If that wasn’t enough of a warning to Péter Szijjártó, there was also the news that Germany and ten other NATO member states had expressed disagreement with Hungary’s actions of blocking “Ukraine’s Euro-Atlantic initiatives.” Apparently, these countries don’t consider the language issue to be something that should put “the strategic interests of the Alliance in jeopardy.” The letter also called attention to the fact that division and disagreement in the alliance is a success for Russia, which should be avoided.
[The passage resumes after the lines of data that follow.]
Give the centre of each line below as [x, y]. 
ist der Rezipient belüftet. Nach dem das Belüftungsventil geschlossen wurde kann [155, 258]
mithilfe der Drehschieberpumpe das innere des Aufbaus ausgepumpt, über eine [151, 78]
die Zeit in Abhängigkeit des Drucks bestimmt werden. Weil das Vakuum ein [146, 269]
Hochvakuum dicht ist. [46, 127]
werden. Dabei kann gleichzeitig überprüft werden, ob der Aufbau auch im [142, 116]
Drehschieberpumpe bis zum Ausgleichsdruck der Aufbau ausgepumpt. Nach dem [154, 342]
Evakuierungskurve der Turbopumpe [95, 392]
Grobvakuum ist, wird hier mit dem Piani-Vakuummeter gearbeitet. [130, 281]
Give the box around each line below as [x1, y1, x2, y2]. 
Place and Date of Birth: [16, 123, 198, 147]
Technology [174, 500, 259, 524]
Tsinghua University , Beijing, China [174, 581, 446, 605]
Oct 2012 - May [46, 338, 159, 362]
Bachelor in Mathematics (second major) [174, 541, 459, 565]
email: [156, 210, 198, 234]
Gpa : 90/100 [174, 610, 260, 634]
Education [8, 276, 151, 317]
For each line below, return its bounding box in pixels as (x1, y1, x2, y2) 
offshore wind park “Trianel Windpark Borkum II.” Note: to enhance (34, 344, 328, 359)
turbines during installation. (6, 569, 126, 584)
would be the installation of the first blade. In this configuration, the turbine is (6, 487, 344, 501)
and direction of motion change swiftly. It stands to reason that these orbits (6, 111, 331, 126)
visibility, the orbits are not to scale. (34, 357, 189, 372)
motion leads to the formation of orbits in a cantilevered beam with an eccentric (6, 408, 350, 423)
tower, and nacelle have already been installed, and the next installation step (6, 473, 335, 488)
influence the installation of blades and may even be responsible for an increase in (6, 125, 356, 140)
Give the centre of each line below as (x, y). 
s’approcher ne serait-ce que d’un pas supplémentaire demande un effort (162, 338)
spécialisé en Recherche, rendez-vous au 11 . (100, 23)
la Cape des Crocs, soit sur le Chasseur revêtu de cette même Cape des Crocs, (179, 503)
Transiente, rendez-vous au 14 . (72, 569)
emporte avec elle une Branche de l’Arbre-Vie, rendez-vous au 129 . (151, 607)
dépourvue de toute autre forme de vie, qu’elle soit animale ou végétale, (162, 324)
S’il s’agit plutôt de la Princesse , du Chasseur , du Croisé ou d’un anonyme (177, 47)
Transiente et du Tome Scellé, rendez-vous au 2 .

Szijjártó wasn’t impressed, and during one of the intermissions he gave a brief press conference in the course of which he reiterated that Hungary is not ready to negotiate with Ukraine. If membership in NATO is so important for Kiev, then the Verkhovna Rada, the Ukrainian parliament, should withdraw the education law. Hungary’s position is that Ukraine not only has violated its commitments to the European Union but also has failed to fulfill its NATO obligations. He declared that “Hungary is not prepared to sacrifice the interests of the Hungarian minority in Transcarpathia on the altar of any kind of geopolitical game.”

According to Magyar Nemzet, Hungary will suggest introducing sanctions against Ukraine at the EU-Ukraine Joint Commission on Friday, but since the qualified majority rule applies in that body, Hungary’s antagonistic move will most likely fail. The hope now is that in February, at the next meeting of defense ministers, a NATO-Ukraine Commission meeting can be scheduled. At the moment, however, Hungary is still playing hardball.

Orbán’s Hungary is getting itself into international deep water, with serious possible consequences. This is not a “geopolitical game,” as Szijjártó thinks. This is a deadly serious international affair in which Hungary has no business. As things stand, there is just too much suspicion of Hungary’s relations with Russia. It is possible that while the European Union is too weak to “discipline” the Orbán government, the United States through NATO will be less willing to overlook Orbán’s duplicity as far as his relationship with Russia is concerned.